# WHAT TO WORK ON:
Set down the lines that begin at the top of the records and end with the line containing "2027年検品 (2024年6月25日製造)：MRE Case A 開封編", and drop every picture.

[Dataset items]
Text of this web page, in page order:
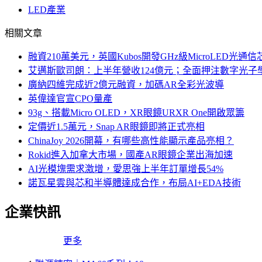
LED產業
相關文章
融資210萬美元，英國Kubos開發GHz級MicroLED光通信
艾邁斯歐司朗：上半年營收124億元；全面押注數字光子
廣納四維完成近2億元融資，加碼AR全彩光波導
英偉達官宣CPO量產
93g、搭載Micro OLED，XR眼鏡URXR One開啟眾籌
定價近1.5萬元，Snap AR眼鏡即將正式亮相
ChinaJoy 2026開幕，有哪些高性能顯示產品亮相？
Rokid進入加拿大市場，國產AR眼鏡企業出海加速
AI光模塊需求激增，愛思強上半年訂單增長54%
諾瓦星雲與芯和半導體達成合作，布局AI+EDA技術
企業快訊
更多
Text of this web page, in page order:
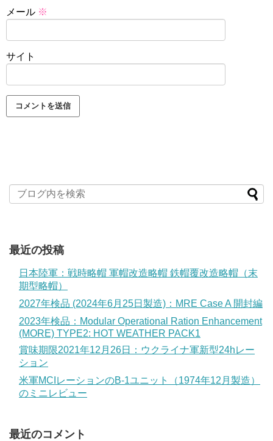
メール ※
サイト
最近の投稿
日本陸軍：戦時略帽 軍帽改造略帽 鉄帽覆改造略帽（末
期型略帽）
2027年検品 (2024年6月25日製造)：MRE Case A 開封編
2023年検品：Modular Operational Ration Enhancement
(MORE) TYPE2: HOT WEATHER PACK1
賞味期限2021年12月26日：ウクライナ軍新型24hレー
ション
米軍MCIレーションのB-1ユニット（1974年12月製造）
のミニレビュー
最近のコメント
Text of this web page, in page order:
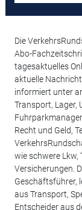
Die
Abo-
tagesaktuelles
aktuelle
informiert unter
Transport, Lager,
Recht und Geld,
wie schwere Lkw,
Versicherungen.
Geschäftsführer,
aus Transport,
Entscheider aus
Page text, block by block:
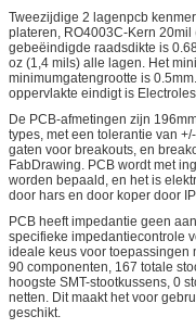
Tweezijdige 2 lagenpcb
plateren, RO4003C-Kern
gebeëindigde raadsdikte is
oz (1,4 mils) alle lagen. Het
minimumgatengrootte is
oppervlakte eindigt is
De PCB-afmetingen zijn
types, met een tolerantie van
gaten voor breakouts, en
FabDrawing. PCB wordt met
worden bepaald, en het is
door hars en door koper door
PCB heeft impedantie geen
specifieke impedantiecontrole
ideale keus voor toepassingen
90 componenten, 167 totale
hoogste SMT-stootkussens, 0
netten. Dit maakt het voor
geschikt.
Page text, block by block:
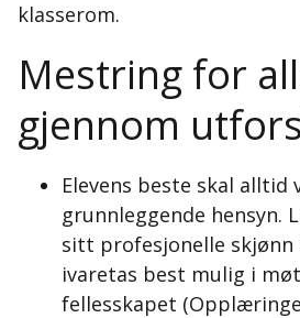
klasserom.
Mestring for
gjennom
Elevens beste skal alltid
grunnleggende hensyn.
sitt profesjonelle skjønn
ivaretas best mulig i
fellesskapet
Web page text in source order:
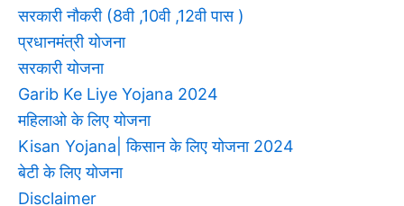
सरकारी नौकरी (8वी ,10वी ,12वी पास )
प्रधानमंत्री योजना
सरकारी योजना
Garib Ke Liye Yojana 2024
महिलाओ के लिए योजना
Kisan Yojana| किसान के लिए योजना 2024
बेटी के लिए योजना
Disclaimer
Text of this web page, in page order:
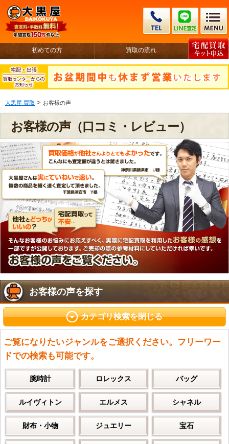
初めての方 買取の流れ
大黒屋 買取 > お客様の声
お客様の声（口コミ・レビュー）
お客様の声を探す
カテゴリ検索を閉じる
ご覧になりたいジャンルをご選択ください。フリーワー
ドでの検索も可能です。
腕時計 ロレックス バッグ
ルイヴィトン エルメス シャネル
財布・小物 ジュエリー 宝石
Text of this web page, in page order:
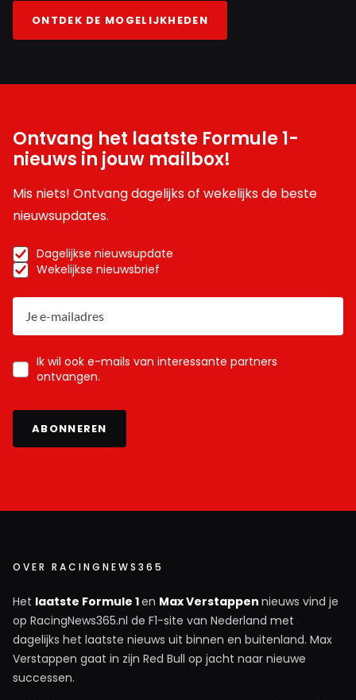
ONTDEK DE MOGELIJKHEDEN
Ontvang het laatste Formule 1-
nieuws in jouw mailbox!
Mis niets! Ontvang dagelijks of wekelijks de beste
nieuwsupdates.
Dagelijkse nieuwsupdate
Wekelijkse nieuwsbrief
Ik wil ook e-mails van interessante partners
ontvangen.
ABONNEREN
OVER RACINGNEWS365
Het laatste Formule 1en Max Verstappen nieuws vind je
op RacingNews365.nl de F1-site van Nederland met
dagelijks het laatste nieuws uit binnen en buitenland. Max
Verstappen gaat in zijn Red Bull op jacht naar nieuwe
successen.
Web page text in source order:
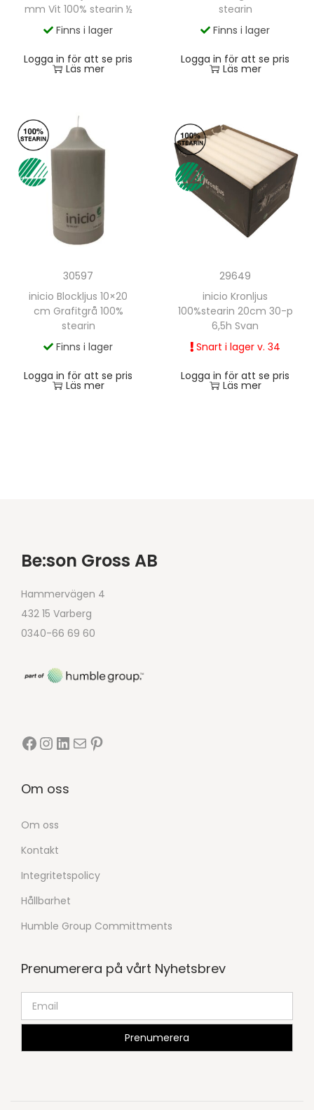
mm Vit 100% stearin ½
Finns i lager
Logga in för att se pris
Läs mer
stearin
Finns i lager
Logga in för att se pris
Läs mer
30597
inicio Blockljus 10×20
cm Grafitgrå 100%
stearin
Finns i lager
Logga in för att se pris
Läs mer
29649
inicio Kronljus
100%stearin 20cm 30-p
6,5h Svan
Snart i lager v. 34
Logga in för att se pris
Läs mer
Be:son Gross AB
Hammervägen 4
432 15 Varberg
0340-66 69 60
Om oss
Om oss
Kontakt
Integritetspolicy
Hållbarhet
Humble Group Committments
Prenumerera på vårt Nyhetsbrev
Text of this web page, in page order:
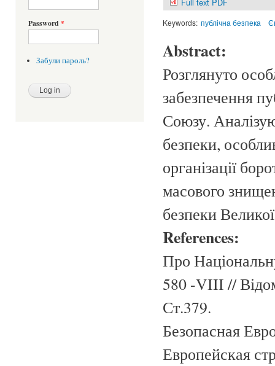
Password *
Забули пароль?
Keywords: публічна безпека
Abstract:
Розглянуто
забезпечення
Союзу.
безпеки,
організації
масового
безпеки
References:
Про
580 -VIII //
Ст.379.
Безопасная
Европейская
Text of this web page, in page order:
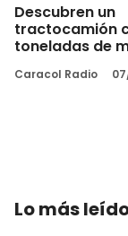
Descubren un
tractocamión
toneladas de
Caracol Radio
Lo más
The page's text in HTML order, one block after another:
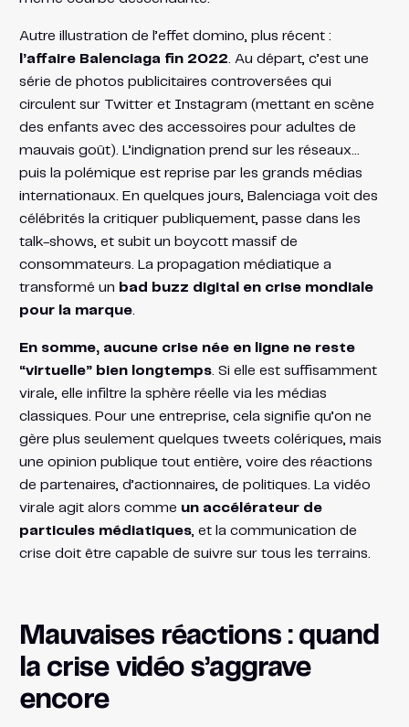
Autre illustration de l’effet domino, plus récent :
l’affaire Balenciaga fin 2022 . Au départ, c’est une
série de photos publicitaires controversées qui
circulent sur Twitter et Instagram (mettant en scène
des enfants avec des accessoires pour adultes de
mauvais goût). L’indignation prend sur les réseaux…
puis la polémique est reprise par les grands médias
internationaux. En quelques jours, Balenciaga voit des
célébrités la critiquer publiquement, passe dans les
talk-shows, et subit un boycott massif de
consommateurs. La propagation médiatique a
transformé un bad buzz digital en crise mondiale
pour la marque.
En somme, aucune crise née en ligne ne reste
“virtuelle” bien longtemps. Si elle est suffisamment
virale, elle infiltre la sphère réelle via les médias
classiques. Pour une entreprise, cela signifie qu’on ne
gère plus seulement quelques tweets colériques, mais
une opinion publique tout entière, voire des réactions
de partenaires, d’actionnaires, de politiques. La vidéo
virale agit alors comme un accélérateur de
particules médiatiques, et la communication de
crise doit être capable de suivre sur tous les terrains.
Mauvaises réactions : quand
la crise vidéo s’aggrave
encore
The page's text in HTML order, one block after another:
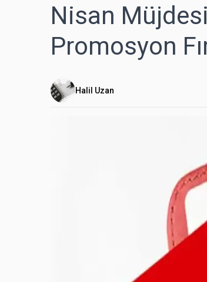
Nisan
Promosyon
Halil Uzan
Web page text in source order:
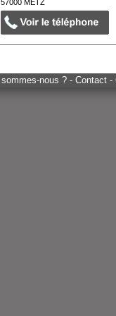
57000 METZ
nous ? - Contact -
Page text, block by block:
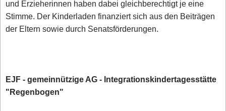
und Erzieherinnen haben dabei gleichberechtigt je eine
Stimme. Der Kinderladen finanziert sich aus den Beiträgen
der Eltern sowie durch Senatsförderungen.
EJF - gemeinnützige AG - Integrationskindertagesstätte
"Regenbogen"
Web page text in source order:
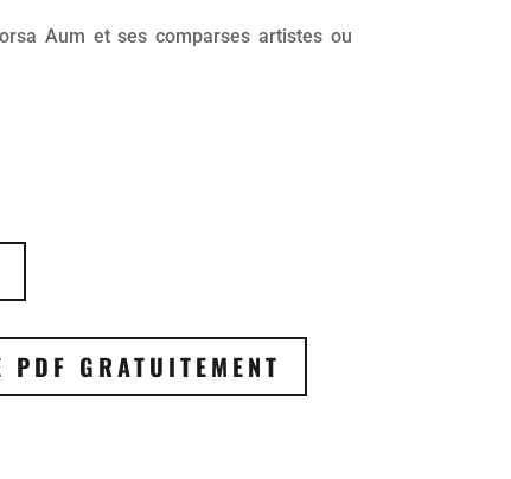
Aum et ses comparses artistes ou
PDF GRATUITEMENT
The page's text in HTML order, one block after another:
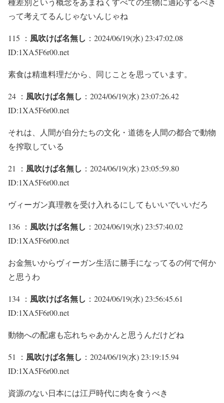
って考えてるんじゃないんじゃね
115 ： 風吹けば名無し ：2024/06/19(水) 23:47:02.08
ID:1XA5F6r00.net
素食は精進料理だから、同じことを思っています。
24 ： 風吹けば名無し ：2024/06/19(水) 23:07:26.42
ID:1XA5F6r00.net
それは、人間が自分たちの文化・道徳を人間の都合で動物
を搾取している
21 ： 風吹けば名無し ：2024/06/19(水) 23:05:59.80
ID:1XA5F6r00.net
ヴィーガン真理教を受け入れるにしてもいいでいいだろ
136 ： 風吹けば名無し ：2024/06/19(水) 23:57:40.02
ID:1XA5F6r00.net
お金無いからヴィーガン生活に勝手になってるの何で何か
と思うわ
134 ： 風吹けば名無し ：2024/06/19(水) 23:56:45.61
ID:1XA5F6r00.net
動物への配慮も忘れちゃあかんと思うんだけどね
51 ： 風吹けば名無し ：2024/06/19(水) 23:19:15.94
ID:1XA5F6r00.net
資源のない日本には江戸時代に肉を食うべき
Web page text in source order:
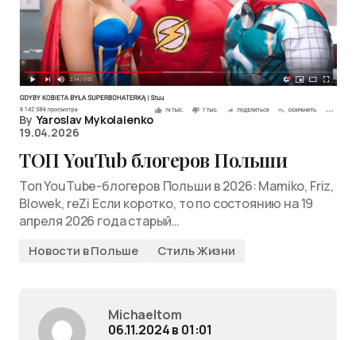
By Yaroslav Mykolaienko
19.04.2026
ТОП YouTub блогеров Польши
Топ YouTube-блогеров Польши в 2026: Mamiko, Friz,
Blowek, reZi Если коротко, то по состоянию на 19
апреля 2026 года старый…
Новости в Польше Стиль Жизни
Michaeltom
06.11.2024 в 01:01
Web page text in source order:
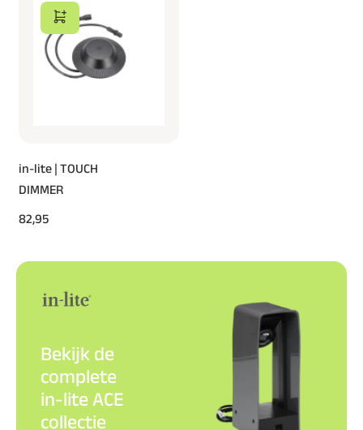
in-lite | TOUCH
DIMMER
82,95
Bekijk de
complete
in-lite ACE
collectie
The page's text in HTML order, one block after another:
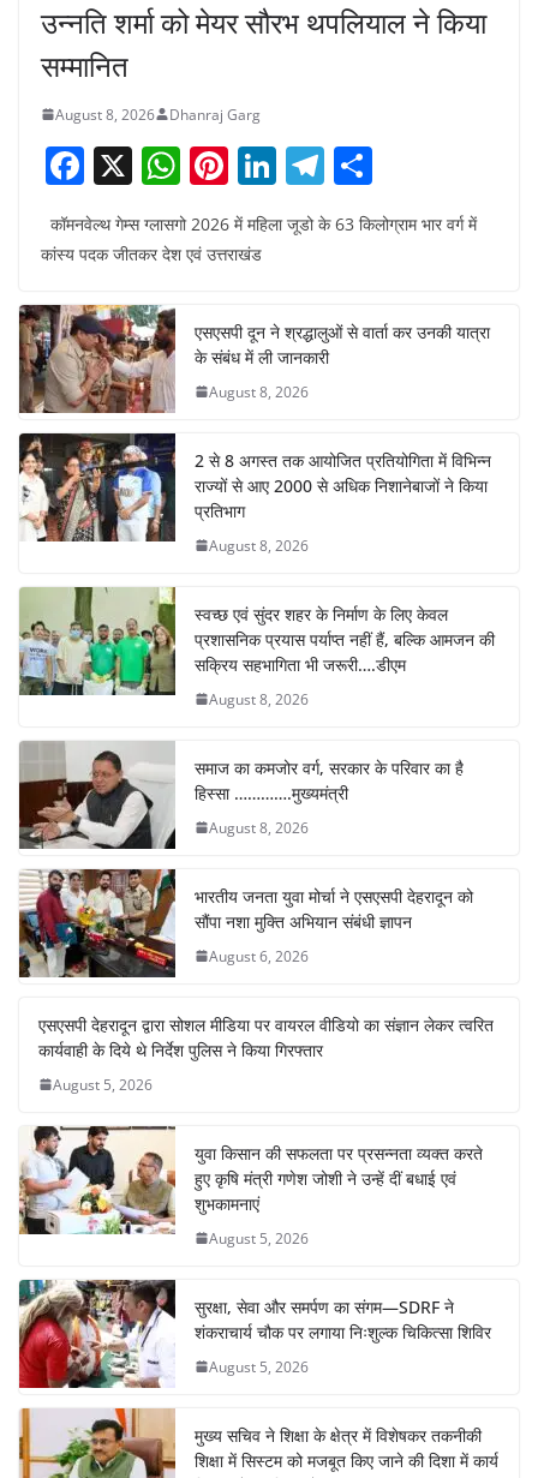
उन्नति शर्मा को मेयर सौरभ थपलियाल ने किया
सम्मानित
August 8, 2026 Dhanraj Garg
F
a
c
b
o
o
k
X W
h
at
s
A
p
p
Pi
nt
er
st
Li
k
dI
n
T
e
a
m
h
ar
कॉमनवेल्थ गेम्स ग्लासगो 2026 में महिला जूडो के 63 किलोग्राम भार वर्ग में
कांस्य पदक जीतकर देश एवं उत्तराखंड
एसएसपी दून ने श्रद्धालुओं से वार्ता कर उनकी यात्रा
के संबंध में ली जानकारी
August 8, 2026
2 से 8 अगस्त तक आयोजित प्रतियोगिता में विभिन्न
राज्यों से आए 2000 से अधिक निशानेबाजों ने किया
प्रतिभाग
August 8, 2026
स्वच्छ एवं सुंदर शहर के निर्माण के लिए केवल
प्रशासनिक प्रयास पर्याप्त नहीं हैं, बल्कि आमजन की
सक्रिय सहभागिता भी जरूरी….डीएम
August 8, 2026
समाज का कमजोर वर्ग, सरकार के परिवार का है
हिस्सा ………….मुख्यमंत्री
August 8, 2026
भारतीय जनता युवा मोर्चा ने एसएसपी देहरादून को
सौंपा नशा मुक्ति अभियान संबंधी ज्ञापन
August 6, 2026
एसएसपी देहरादून द्वारा सोशल मीडिया पर वायरल वीडियो का संज्ञान लेकर त्वरित
कार्यवाही के दिये थे निर्देश पुलिस ने किया गिरफ्तार
August 5, 2026
युवा किसान की सफलता पर प्रसन्नता व्यक्त करते
हुए कृषि मंत्री गणेश जोशी ने उन्हें दीं बधाई एवं
शुभकामनाएं
August 5, 2026
सुरक्षा, सेवा और समर्पण का संगम—SDRF ने
शंकराचार्य चौक पर लगाया निःशुल्क चिकित्सा शिविर
August 5, 2026
मुख्य सचिव ने शिक्षा के क्षेत्र में विशेषकर तकनीकी
शिक्षा में सिस्टम को मजबूत किए जाने की दिशा में कार्य
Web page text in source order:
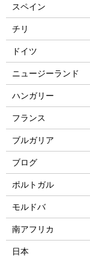
スペイン
チリ
ドイツ
ニュージーランド
ハンガリー
フランス
ブルガリア
ブログ
ポルトガル
モルドバ
南アフリカ
日本
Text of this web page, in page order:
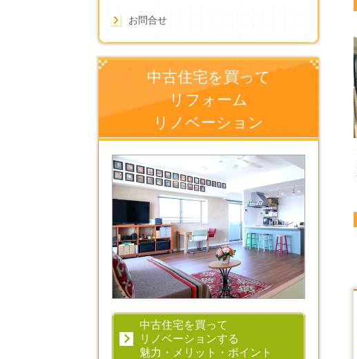
お問合せ
中古住宅を買って
リフォーム
リノベーション
中古住宅を買って
リノベーションする
魅力・メリット・ポイント
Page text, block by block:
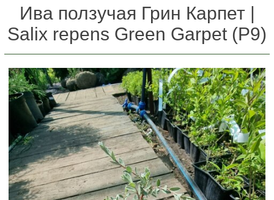
Ива ползучая Грин Карпет |
Salix repens Green Garpet (Р9)
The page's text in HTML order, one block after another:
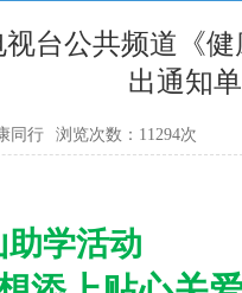
台公共频道《
出通知单
同行 浏览次数：11294次
学活动
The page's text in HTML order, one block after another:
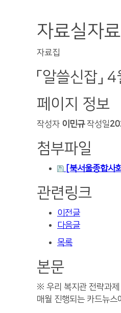
자료실자
자료집
「알쓸신잡」
페이지 정보
작성자 이민규 작성일
첨부파일
[북서울종합사
관련링크
이전글
다음글
목록
본문
※ 우리 복지관 전략과제
매월 진행되는 카드뉴스
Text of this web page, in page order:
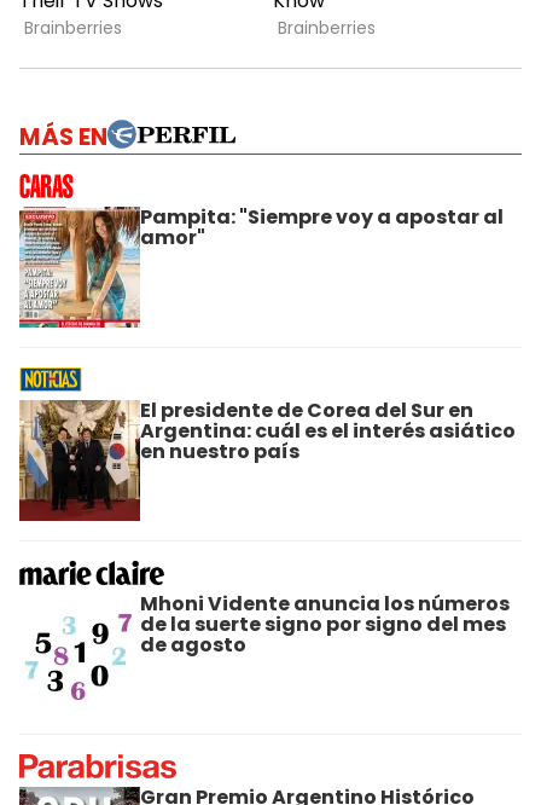
MÁS EN
Pampita: "Siempre voy a apostar al
amor"
El presidente de Corea del Sur en
Argentina: cuál es el interés asiático
en nuestro país
Mhoni Vidente anuncia los números
de la suerte signo por signo del mes
de agosto
Gran Premio Argentino Histórico

# OUTPUT OF THE EXERCISE:
Text of this web page, in page order:
LED產業
相關文章
融資210萬美元，英國Kubos開發GHz級MicroLED光通信
艾邁斯歐司朗：上半年營收124億元；全面押注數字光子
廣納四維完成近2億元融資，加碼AR全彩光波導
英偉達官宣CPO量產
93g、搭載Micro OLED，XR眼鏡URXR One開啟眾籌
定價近1.5萬元，Snap AR眼鏡即將正式亮相
ChinaJoy 2026開幕，有哪些高性能顯示產品亮相？
Rokid進入加拿大市場，國產AR眼鏡企業出海加速
AI光模塊需求激增，愛思強上半年訂單增長54%
諾瓦星雲與芯和半導體達成合作，布局AI+EDA技術
企業快訊
更多
Text of this web page, in page order:
メール ※
サイト
最近の投稿
日本陸軍：戦時略帽 軍帽改造略帽 鉄帽覆改造略帽（末
期型略帽）
2027年検品 (2024年6月25日製造)：MRE Case A 開封編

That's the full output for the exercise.